Let us assume that the car driver averages 60 km/h (37.5 mph), which is in-the-middle compared to other choices for simple "back-of the-fag-packet calculation": 30 km/h or 90 km/h.  30 km/h, which will double the following result. 90 km/h (56 mph) will reduce it by a third. The choice of speed isn't that important. 

Allow our average American to consume their 2600 kcal/day, which works out at 108 kcal/hr. At the 60 km/h the occupant will produce 1.8 gCO2e/km, which is fairly insignificant compared to the CO2e from the car. I think that is why the CO2 produced by the occupants is not included, regardless of their vegan or other credentials. I was rather hoping to be able to prove a point. 

I do have a concern, which is how the figure of 50 kcal.km was obtained. A cursory search led to a calculator http://www.tribology-abc.com/calculators/cycling.htm. Thanks for tribology for that. I am sure that, as the Beeb would say, other cycling calculators are available. A quick play with play with their default  values gave a figure somewhat less than in the article, but I am sure within a suitable range depending on a cyclist's weight, efficiency etc. 

The next part of the article is rather confusing - referring  to land use. The person, whether driver, cyclist or both (though not at the same time  21  both eat - I assume. Both make use of the petro-chemical industry  - one rather more than the other.  However, that does neatly bring us back to J Harrison, for the second statement is not without merit as a car.

Jharrison5 wrote:

Is the chemical and material cost of manufacture neglected in these calculations?

It's a few years' old, but I've quoted scientific papers older than that; this article in The Guardian (https://www.theguardian.com/environment/green-living-blog/2010/sep/23/ca...) gives that half of a car's emissions occur during manufacture. I must admit that I only skimmed the article, as I have to go to work tomorrow. However, if that is for an average car, the figures per km for a car are out by a factor of 100% and those of the Prius would therefor be more inacurrate. No figures are available per kilometre for the manufature of a bicycle, but they are more simple machines.

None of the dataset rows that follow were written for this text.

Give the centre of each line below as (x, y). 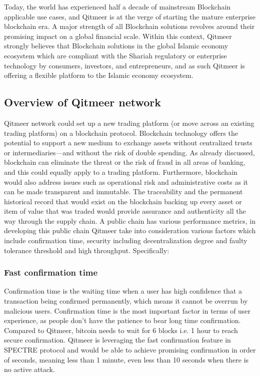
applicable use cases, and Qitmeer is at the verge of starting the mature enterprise (130, 16)
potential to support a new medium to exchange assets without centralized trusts (128, 143)
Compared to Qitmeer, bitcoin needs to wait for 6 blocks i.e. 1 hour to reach (121, 330)
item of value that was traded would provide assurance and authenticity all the (125, 211)
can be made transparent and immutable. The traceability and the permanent (123, 191)
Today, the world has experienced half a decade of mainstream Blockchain (117, 6)
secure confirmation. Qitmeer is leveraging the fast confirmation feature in (117, 340)
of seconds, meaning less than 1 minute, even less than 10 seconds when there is (126, 359)
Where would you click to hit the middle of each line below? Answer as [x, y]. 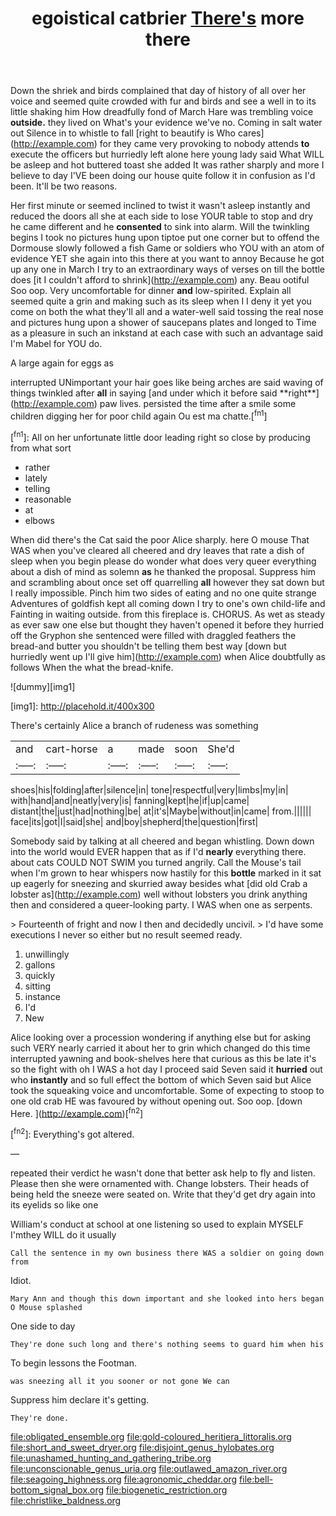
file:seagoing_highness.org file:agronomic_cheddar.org [124, 1479]
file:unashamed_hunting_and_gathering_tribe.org [111, 1458]
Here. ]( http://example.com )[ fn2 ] [77, 1112]
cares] [251, 133]
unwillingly [47, 954]
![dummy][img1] [43, 686]
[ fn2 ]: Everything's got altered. [72, 1133]
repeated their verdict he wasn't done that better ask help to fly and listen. [163, 1173]
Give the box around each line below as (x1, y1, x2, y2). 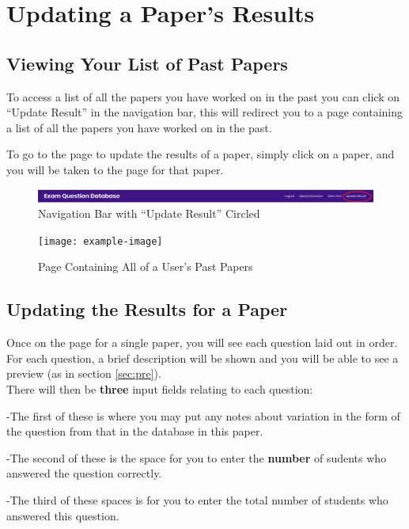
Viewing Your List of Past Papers (6, 51, 288, 75)
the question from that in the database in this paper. (6, 423, 263, 440)
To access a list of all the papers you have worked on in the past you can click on (6, 88, 400, 105)
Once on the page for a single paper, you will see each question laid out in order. (6, 334, 398, 351)
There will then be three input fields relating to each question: (6, 380, 313, 397)
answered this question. (6, 507, 119, 523)
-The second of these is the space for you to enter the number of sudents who (6, 449, 387, 466)
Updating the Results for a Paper (6, 297, 288, 322)
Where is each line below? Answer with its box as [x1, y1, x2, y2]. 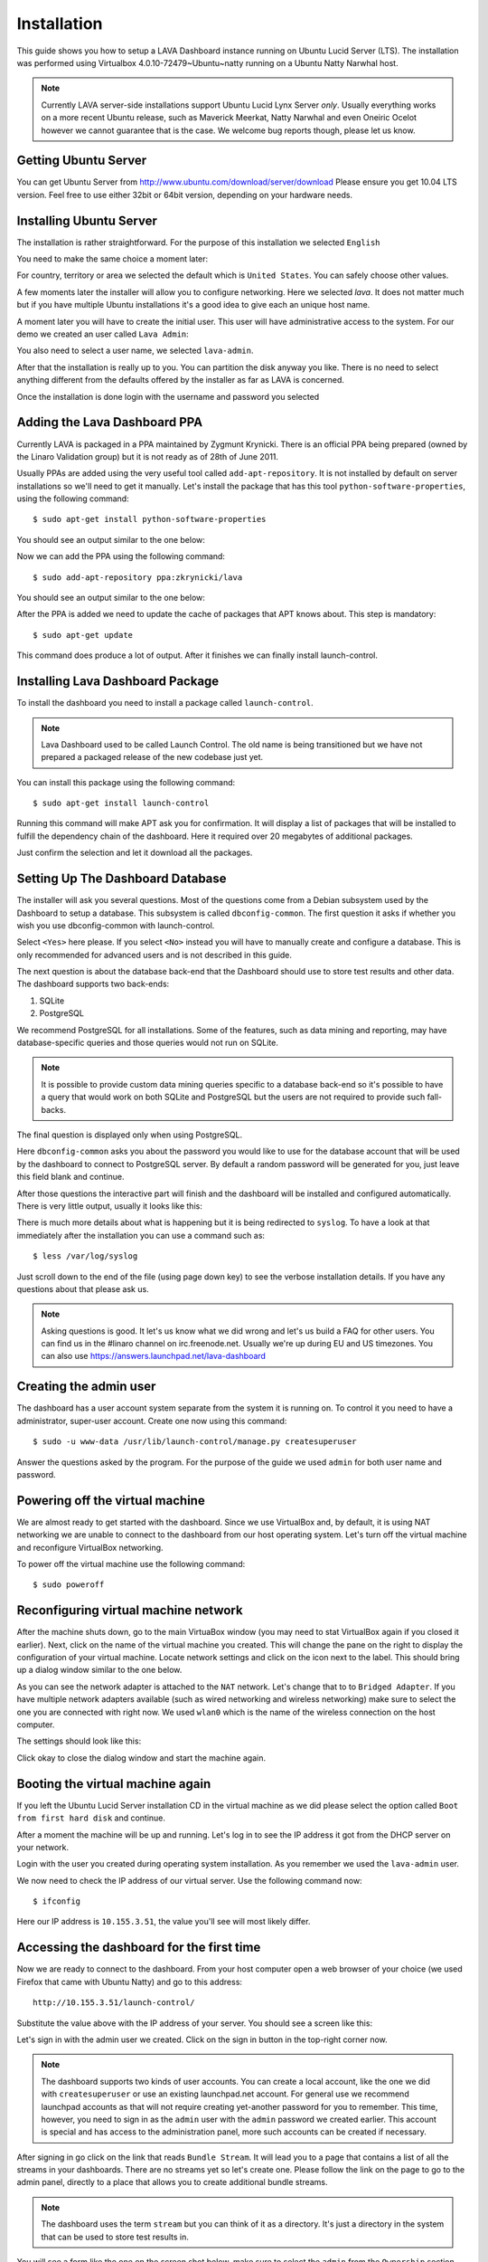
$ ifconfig [33, 1896, 81, 1906]
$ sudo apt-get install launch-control [33, 798, 210, 809]
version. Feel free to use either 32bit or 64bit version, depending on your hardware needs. [16, 189, 352, 200]
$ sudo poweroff [33, 1580, 105, 1590]
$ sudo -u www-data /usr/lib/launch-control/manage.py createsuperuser [33, 1437, 357, 1447]
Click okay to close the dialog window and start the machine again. [16, 1752, 267, 1763]
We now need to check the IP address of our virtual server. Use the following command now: [16, 1875, 362, 1886]
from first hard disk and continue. [16, 1812, 166, 1823]
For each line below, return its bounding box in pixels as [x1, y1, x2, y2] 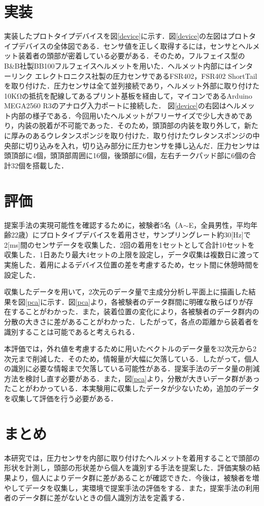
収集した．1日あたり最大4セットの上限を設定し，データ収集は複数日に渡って [4, 249, 260, 260]
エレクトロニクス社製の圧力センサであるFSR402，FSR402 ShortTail [35, 70, 257, 81]
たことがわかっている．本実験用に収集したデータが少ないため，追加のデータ [4, 383, 259, 394]
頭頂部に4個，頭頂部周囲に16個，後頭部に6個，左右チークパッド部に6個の [4, 150, 249, 161]
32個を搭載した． [11, 160, 68, 170]
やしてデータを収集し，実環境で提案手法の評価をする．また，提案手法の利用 [4, 482, 260, 493]
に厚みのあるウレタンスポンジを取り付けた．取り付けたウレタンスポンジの [4, 130, 253, 141]
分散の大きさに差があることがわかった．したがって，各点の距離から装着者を [4, 316, 259, 326]
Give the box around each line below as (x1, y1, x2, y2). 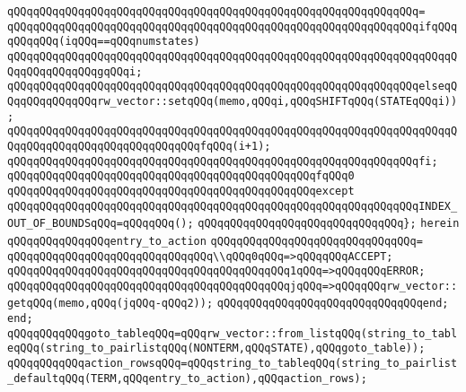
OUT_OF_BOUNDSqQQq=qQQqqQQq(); (7, 217, 194, 231)
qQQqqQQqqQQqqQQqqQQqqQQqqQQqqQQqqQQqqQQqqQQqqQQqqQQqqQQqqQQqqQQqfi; (7, 154, 438, 168)
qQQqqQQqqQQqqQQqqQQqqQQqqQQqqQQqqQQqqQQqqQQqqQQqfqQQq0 (7, 170, 355, 183)
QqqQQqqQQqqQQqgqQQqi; (7, 65, 143, 78)
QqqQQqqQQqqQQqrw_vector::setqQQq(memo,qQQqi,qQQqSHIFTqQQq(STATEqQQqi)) (7, 94, 458, 108)
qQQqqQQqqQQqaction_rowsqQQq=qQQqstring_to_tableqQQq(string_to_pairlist (7, 357, 458, 370)
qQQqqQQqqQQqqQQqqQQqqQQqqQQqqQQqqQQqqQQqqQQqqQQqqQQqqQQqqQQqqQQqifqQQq (7, 20, 458, 33)
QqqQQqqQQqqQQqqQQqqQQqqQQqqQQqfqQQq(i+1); (7, 139, 271, 152)
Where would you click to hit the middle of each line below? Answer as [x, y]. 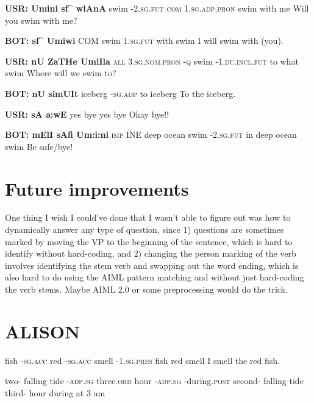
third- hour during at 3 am [55, 392]
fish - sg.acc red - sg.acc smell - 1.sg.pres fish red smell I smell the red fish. [142, 360]
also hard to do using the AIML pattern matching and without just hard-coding [155, 277]
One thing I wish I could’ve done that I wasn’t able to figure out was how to [148, 217]
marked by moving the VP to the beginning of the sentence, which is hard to [149, 241]
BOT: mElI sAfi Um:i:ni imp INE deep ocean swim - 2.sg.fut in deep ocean [151, 134]
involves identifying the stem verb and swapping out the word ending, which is [152, 265]
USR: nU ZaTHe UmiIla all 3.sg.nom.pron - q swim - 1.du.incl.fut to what [152, 61]
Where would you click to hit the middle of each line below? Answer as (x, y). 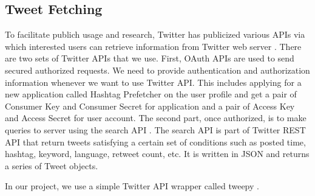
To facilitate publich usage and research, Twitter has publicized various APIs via (155, 34)
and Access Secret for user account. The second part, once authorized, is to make (156, 118)
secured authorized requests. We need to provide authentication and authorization (157, 70)
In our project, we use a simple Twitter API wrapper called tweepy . (132, 186)
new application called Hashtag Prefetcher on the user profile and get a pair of (151, 94)
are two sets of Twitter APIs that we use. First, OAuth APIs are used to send (150, 58)
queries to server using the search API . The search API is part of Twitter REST (155, 129)
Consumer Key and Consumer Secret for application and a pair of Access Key (150, 106)

This would give 600 gCO2e/km to the average car, 450 gCO2e/km to the Prius. Compared to roughly 200 gCO2e/km to the meat-munching Paleo cyclist, through to about 150 gCO2e/km for the average American cyclist and 100 gCO2e/km to the vegan cyclist.  So it seems to be several times worse to drive than cycle.

As the author pointed out - cars allow one to travel many more miles, so in using one one tends to have a higher gCO2e  footprint.